▸ Material provided:
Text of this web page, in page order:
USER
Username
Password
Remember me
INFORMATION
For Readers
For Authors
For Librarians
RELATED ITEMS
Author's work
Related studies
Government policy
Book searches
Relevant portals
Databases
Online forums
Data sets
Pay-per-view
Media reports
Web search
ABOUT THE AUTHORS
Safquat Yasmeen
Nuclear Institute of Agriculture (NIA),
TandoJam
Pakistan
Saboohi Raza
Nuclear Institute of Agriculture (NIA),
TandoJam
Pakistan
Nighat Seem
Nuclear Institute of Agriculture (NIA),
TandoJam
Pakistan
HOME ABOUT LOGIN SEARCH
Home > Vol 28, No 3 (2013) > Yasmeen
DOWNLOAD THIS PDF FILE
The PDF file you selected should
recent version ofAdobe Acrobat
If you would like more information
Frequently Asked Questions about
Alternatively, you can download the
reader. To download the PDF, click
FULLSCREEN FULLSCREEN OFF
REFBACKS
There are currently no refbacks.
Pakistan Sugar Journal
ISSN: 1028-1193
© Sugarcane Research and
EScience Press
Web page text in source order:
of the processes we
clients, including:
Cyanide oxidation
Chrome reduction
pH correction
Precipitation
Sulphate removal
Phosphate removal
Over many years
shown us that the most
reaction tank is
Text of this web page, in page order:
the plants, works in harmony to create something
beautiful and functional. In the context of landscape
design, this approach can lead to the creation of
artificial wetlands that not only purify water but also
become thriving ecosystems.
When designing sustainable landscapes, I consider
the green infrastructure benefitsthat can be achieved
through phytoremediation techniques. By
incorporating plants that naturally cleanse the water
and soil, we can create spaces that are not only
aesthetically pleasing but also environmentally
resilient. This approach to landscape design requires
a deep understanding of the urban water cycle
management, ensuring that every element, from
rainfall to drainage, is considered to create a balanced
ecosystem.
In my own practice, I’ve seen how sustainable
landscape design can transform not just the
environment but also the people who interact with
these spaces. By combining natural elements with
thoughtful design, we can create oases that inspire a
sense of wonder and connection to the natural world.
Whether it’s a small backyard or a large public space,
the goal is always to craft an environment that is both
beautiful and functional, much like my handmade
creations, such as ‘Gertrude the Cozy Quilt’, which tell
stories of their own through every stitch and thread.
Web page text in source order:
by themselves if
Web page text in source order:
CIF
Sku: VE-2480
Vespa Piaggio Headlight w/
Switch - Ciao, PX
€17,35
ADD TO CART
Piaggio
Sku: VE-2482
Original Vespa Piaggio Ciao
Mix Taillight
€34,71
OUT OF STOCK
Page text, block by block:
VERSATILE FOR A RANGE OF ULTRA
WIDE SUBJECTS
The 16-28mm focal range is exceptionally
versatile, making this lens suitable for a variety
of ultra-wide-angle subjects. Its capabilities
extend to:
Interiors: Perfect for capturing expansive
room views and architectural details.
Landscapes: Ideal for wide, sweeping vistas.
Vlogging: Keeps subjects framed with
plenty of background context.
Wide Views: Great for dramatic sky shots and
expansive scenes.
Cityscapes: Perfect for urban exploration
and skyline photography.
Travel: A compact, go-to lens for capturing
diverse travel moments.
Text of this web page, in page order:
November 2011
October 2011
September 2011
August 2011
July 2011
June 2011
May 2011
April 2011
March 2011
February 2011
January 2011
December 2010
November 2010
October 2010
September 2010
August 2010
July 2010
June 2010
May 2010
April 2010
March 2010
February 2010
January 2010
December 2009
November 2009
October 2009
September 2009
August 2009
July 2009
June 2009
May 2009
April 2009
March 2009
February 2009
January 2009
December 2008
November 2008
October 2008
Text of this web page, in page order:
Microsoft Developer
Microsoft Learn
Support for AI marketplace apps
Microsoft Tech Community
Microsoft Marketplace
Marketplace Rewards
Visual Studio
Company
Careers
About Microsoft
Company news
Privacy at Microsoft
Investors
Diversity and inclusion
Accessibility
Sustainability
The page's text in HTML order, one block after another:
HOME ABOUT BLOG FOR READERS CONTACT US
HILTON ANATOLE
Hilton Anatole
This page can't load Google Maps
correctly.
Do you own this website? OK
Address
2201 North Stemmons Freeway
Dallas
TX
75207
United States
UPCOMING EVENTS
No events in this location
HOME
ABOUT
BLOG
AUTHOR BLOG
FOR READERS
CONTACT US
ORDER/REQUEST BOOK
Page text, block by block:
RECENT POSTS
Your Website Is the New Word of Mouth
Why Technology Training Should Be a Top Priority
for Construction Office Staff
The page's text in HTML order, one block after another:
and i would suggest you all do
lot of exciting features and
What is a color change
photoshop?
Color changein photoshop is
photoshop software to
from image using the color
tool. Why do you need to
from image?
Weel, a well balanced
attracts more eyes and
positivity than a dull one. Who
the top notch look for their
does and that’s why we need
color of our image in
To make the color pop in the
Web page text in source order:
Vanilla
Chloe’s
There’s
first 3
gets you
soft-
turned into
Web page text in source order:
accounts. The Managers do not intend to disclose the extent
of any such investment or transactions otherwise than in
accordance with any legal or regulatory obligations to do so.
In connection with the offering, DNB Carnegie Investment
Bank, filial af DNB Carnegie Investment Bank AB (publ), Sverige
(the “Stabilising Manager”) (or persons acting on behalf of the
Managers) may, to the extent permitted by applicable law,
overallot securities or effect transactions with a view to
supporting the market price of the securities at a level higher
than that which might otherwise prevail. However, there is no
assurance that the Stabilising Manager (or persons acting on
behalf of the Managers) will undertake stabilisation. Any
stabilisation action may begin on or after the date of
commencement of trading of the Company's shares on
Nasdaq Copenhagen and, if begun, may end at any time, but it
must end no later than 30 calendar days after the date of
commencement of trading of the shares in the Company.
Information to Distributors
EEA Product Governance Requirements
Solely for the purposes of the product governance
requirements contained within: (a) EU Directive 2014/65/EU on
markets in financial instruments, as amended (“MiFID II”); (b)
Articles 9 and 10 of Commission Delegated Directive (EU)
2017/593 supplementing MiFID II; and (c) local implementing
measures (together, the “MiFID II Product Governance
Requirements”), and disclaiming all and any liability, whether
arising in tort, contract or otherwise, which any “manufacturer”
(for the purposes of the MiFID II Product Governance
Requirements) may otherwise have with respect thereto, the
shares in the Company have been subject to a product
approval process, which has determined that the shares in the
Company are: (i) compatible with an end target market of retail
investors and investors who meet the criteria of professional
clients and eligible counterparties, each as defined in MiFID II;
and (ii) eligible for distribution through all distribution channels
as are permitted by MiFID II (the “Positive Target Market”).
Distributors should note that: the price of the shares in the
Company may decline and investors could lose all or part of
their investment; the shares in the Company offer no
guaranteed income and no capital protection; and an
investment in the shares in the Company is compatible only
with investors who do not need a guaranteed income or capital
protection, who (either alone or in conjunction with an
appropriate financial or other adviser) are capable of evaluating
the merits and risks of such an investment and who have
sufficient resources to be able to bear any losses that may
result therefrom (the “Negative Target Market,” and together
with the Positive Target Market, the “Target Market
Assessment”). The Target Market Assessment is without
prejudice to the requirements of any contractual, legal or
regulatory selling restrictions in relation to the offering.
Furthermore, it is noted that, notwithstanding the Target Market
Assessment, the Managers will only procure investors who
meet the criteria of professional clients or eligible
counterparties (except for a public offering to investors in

▸ Work instructions: Find every line in the records that has the word "context". Copy those lines.

▸ Solution below:
beautiful and functional. In the context of landscape
plenty of background context.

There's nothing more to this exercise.